EXERCISE GOAL: Copy out each line containing "Style" from the entries below.

Dataset entries:

== == ==

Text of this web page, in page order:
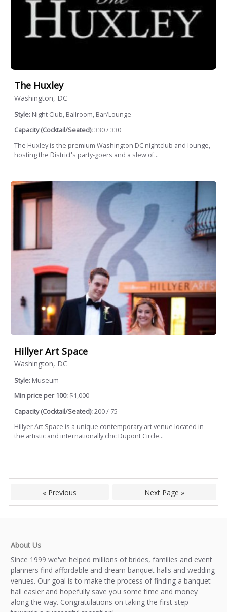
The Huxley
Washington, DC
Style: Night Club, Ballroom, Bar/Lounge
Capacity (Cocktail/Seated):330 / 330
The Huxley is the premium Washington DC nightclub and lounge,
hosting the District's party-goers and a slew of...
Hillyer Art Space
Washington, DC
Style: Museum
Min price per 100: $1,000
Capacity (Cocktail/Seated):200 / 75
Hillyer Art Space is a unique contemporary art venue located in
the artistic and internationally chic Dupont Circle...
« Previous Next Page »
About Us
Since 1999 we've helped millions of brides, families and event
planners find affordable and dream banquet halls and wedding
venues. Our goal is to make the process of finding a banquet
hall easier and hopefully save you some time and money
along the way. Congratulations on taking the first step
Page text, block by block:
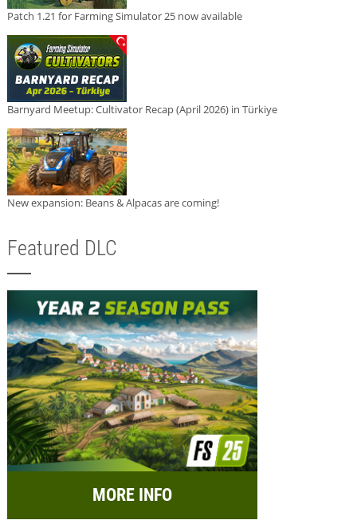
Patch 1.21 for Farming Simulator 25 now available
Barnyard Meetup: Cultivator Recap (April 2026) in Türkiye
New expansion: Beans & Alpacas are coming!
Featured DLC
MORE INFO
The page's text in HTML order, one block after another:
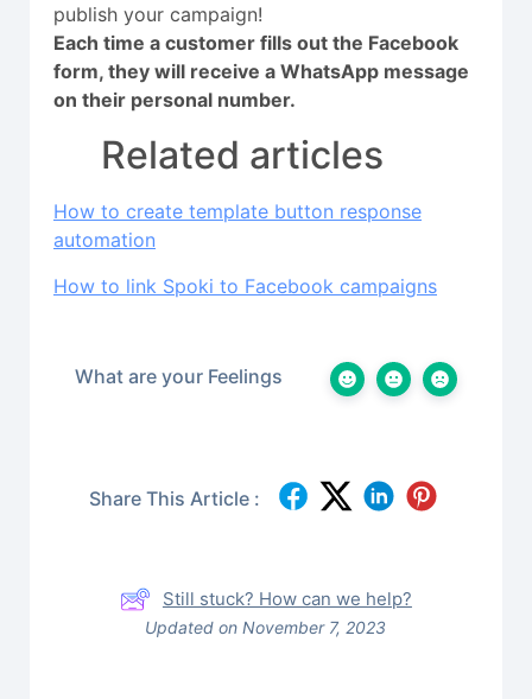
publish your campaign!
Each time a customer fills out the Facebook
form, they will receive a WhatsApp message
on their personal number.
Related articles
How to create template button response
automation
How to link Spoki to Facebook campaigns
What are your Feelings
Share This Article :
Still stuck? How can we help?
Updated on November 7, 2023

== == ==

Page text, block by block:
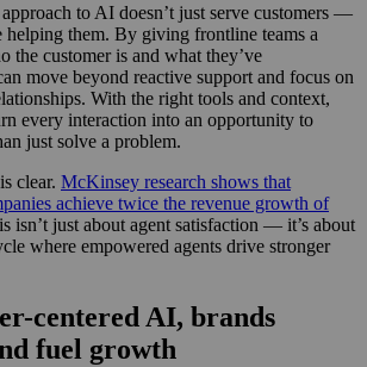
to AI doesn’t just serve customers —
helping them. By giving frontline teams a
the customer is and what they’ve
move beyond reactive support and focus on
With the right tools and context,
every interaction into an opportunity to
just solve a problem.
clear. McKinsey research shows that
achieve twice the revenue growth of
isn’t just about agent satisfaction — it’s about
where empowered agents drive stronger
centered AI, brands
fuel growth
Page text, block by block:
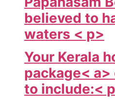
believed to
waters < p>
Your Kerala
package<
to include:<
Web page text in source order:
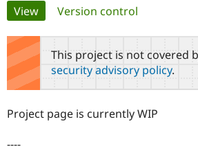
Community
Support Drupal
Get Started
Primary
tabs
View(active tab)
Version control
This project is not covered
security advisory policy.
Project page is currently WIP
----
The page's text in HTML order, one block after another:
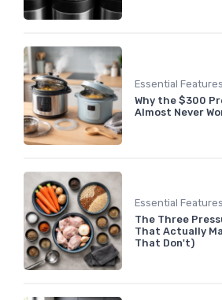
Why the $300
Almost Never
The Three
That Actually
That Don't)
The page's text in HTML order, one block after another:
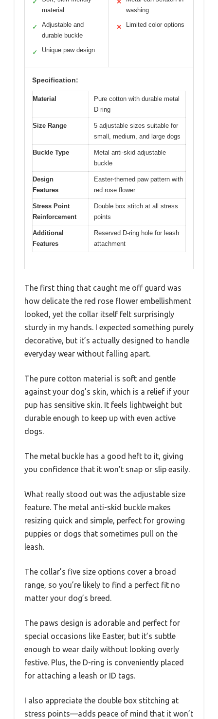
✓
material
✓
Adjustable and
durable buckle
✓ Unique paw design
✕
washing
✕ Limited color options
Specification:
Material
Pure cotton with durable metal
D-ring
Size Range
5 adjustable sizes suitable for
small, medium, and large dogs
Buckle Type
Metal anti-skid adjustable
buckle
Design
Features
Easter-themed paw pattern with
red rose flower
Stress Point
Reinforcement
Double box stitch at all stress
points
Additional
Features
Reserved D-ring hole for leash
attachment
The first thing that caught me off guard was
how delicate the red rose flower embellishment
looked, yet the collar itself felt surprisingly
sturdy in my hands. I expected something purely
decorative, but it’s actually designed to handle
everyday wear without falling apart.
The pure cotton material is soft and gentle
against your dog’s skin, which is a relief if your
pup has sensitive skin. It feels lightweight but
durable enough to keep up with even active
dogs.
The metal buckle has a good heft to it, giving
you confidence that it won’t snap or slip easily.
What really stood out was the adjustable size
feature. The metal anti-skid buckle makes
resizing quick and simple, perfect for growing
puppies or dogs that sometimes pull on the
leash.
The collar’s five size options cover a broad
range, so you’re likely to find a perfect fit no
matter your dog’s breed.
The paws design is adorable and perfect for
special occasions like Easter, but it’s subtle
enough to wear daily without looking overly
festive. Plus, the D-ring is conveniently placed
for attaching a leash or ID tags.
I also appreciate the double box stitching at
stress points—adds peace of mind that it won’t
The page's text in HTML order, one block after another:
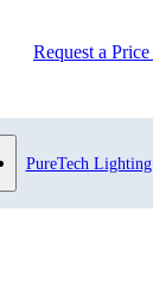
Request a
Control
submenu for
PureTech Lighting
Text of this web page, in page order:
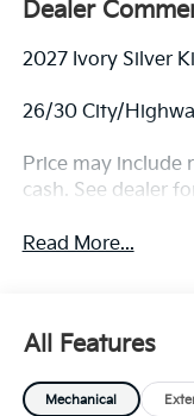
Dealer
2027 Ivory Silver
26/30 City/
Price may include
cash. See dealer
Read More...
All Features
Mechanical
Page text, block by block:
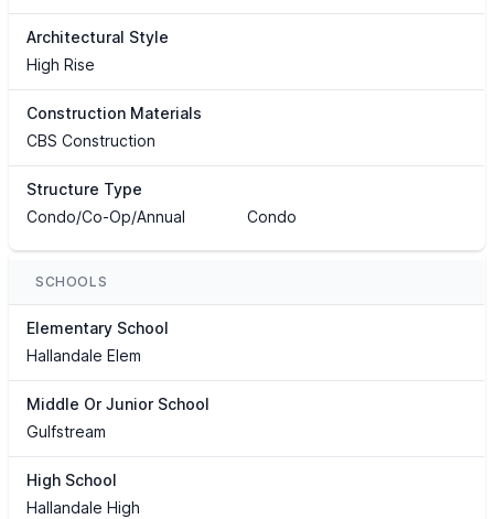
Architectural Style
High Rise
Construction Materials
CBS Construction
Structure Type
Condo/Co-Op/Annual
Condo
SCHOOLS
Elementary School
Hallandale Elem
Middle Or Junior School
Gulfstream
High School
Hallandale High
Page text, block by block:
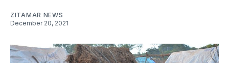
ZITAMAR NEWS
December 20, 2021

== == ==

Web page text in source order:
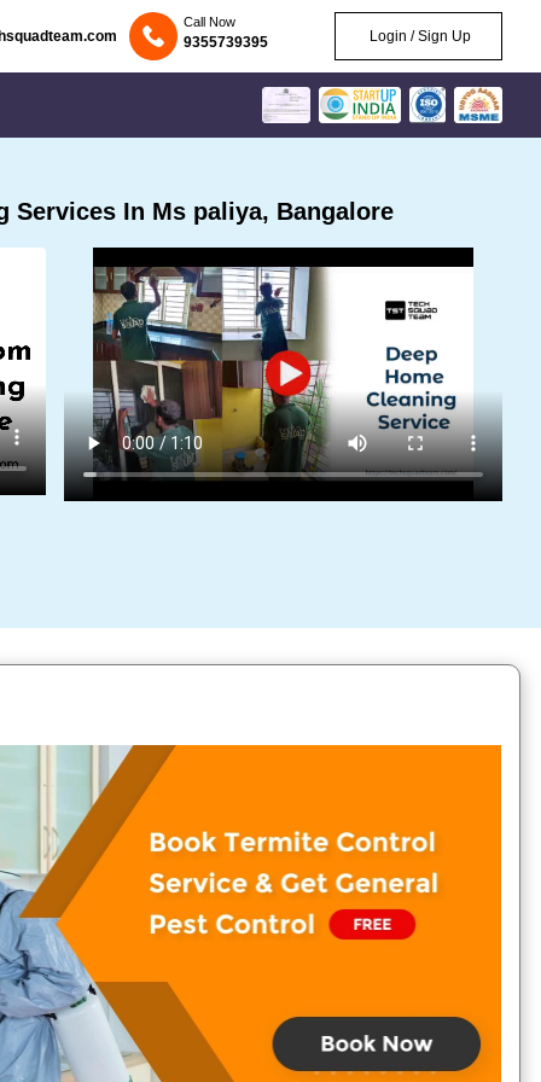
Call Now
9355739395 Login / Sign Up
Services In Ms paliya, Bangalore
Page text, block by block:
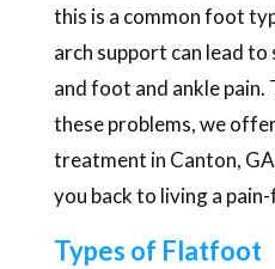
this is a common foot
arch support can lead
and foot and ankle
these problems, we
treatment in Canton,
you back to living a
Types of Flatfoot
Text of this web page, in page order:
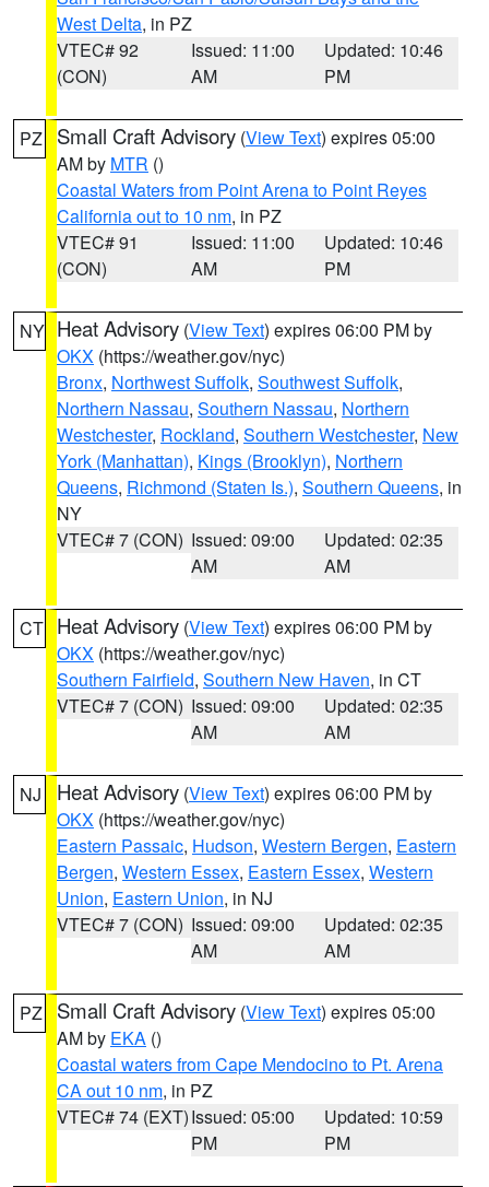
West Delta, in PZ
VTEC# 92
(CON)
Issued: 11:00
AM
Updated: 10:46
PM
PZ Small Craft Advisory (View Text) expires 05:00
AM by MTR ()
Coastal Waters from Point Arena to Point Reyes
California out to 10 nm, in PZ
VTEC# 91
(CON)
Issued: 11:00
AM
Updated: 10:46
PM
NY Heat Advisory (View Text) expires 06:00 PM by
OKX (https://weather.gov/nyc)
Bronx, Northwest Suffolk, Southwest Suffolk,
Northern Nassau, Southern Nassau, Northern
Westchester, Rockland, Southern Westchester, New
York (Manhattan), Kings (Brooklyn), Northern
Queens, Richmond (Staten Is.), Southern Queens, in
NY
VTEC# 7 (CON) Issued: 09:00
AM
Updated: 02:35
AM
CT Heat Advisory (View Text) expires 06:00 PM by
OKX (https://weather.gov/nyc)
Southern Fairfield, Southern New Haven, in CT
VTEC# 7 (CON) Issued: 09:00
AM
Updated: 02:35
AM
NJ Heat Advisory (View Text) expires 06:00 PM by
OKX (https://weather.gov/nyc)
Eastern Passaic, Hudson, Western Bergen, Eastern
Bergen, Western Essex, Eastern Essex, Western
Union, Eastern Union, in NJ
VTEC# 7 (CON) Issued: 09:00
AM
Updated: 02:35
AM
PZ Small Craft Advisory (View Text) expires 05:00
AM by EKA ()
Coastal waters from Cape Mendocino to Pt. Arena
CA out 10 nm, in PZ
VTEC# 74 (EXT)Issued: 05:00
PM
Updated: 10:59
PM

== == ==

YOUR RESPONSE:
Style: Night Club, Ballroom, Bar/Lounge
Style: Museum
Architectural Style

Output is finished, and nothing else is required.